A marathon, not a sprint

Run 10K largeI like food. I love to eat. But, alas, several years ago I reached the age where I could no longer eat what I wanted and not worry about it. I faced a choice. A difficult choice: either eat less or exercise more.

Eating less did not seem particularly attractive to me so I decided to exercise more and I took up running.  I found I rather enjoyed it and began to enter some 10 Km races.  I wasn’t particularly swift, but it helped burn off those excess calories.  One of the favourite races I used to enter was the Cancer Research 10K, held each year at Longleat.  It was a great run, set in stunning surroundings (and there was always some wag cracking jokes about releasing the lions after half an hour, just to give you that added incentive to keep going.)

The final kilometer is perhaps amongst the best of any run: you pass the 9 km marker as you round a bend to exit some woodland onto the long driveway leading gently downhill to the magnificent facade of Longleat House, and flanked by a sea of spectators and well-wishers, all urging you on towards the finish line.

Seeing this site for the first time, hearing the crowd for the first time, I upped my pace and began the triumphant canter towards the end of the race. On I ran. And on, and on. And on. And I began to flag a little.  The old, the frail and the infirm began to pass me.  I’d peaked too soon. Having run 9 of them already, 1km didn’t seem like too far to go, but I was averaging a little over 5 minutes per km, and no way could I keep up my new pace for that long.  I slowed up and, eventually, gratefully, gasping, I crossed the finished line.

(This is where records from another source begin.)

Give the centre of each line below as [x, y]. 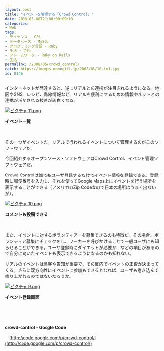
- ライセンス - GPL [23, 37]
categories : [17, 23]
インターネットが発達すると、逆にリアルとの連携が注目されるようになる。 [80, 88]
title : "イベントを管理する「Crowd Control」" [49, 14]
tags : [11, 32]
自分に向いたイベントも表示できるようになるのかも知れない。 [71, 253]
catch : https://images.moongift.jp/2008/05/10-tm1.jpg [62, 69]
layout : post [18, 10]
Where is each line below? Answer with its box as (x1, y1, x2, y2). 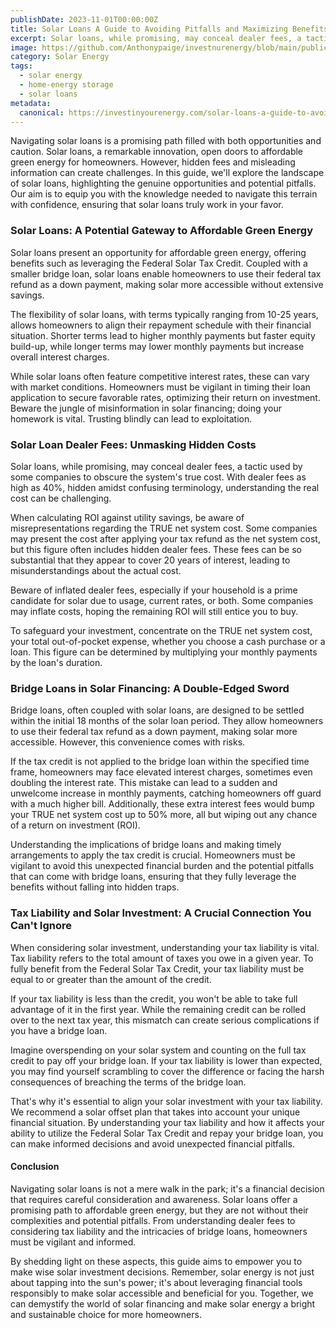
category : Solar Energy (10, 52, 110, 62)
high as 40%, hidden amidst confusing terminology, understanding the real (10, 481, 320, 493)
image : (10, 42, 38, 53)
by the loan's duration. (10, 656, 103, 668)
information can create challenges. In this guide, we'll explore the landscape (10, 167, 325, 179)
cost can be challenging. (10, 492, 112, 504)
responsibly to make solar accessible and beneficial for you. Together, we (10, 1287, 314, 1299)
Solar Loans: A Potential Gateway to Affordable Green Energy (10, 224, 314, 238)
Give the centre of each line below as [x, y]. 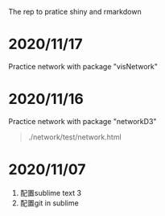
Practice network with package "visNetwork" [83, 66]
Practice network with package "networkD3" [82, 121]
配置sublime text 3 [51, 193]
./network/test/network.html [75, 137]
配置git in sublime [49, 203]
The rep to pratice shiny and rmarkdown [75, 12]
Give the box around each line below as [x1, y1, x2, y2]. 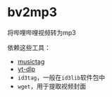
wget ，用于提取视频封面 [17, 82, 87, 90]
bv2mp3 [7, 4, 58, 20]
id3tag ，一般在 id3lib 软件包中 [17, 73, 106, 82]
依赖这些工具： [7, 43, 51, 51]
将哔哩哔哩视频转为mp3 [7, 28, 76, 37]
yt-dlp [17, 65, 36, 73]
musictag [17, 57, 45, 65]
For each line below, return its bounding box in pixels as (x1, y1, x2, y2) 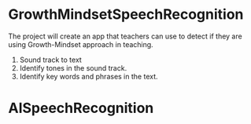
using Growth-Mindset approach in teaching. (8, 39, 153, 49)
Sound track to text (19, 55, 83, 64)
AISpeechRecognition (8, 100, 154, 117)
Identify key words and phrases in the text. (19, 71, 159, 81)
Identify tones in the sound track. (19, 63, 127, 72)
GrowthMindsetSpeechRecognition (8, 5, 244, 24)
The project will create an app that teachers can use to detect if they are (8, 31, 242, 41)
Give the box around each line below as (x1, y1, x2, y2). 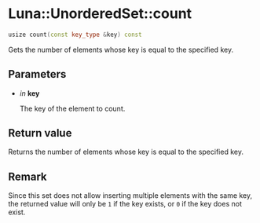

A little older, a lot wiser and perhaps a little slower, the following year I remembered my “difficult last k” as I rounded the bend on to the home straight, paced myself and finished the race stronger and faster.

And this is where we are at now with our GCSE and A-Level classes. The end is in sight, the pace has quickened and I do seem to be on a neverending cycle of producing and marking past papers for pupils to practise.  But I still remember that race, and the need to be able to keep going until the very end. I’m keeping a few past papers up my sleeve for the very final push, the sprint finish that will hopefully result in my pupils achieving the very best that they can.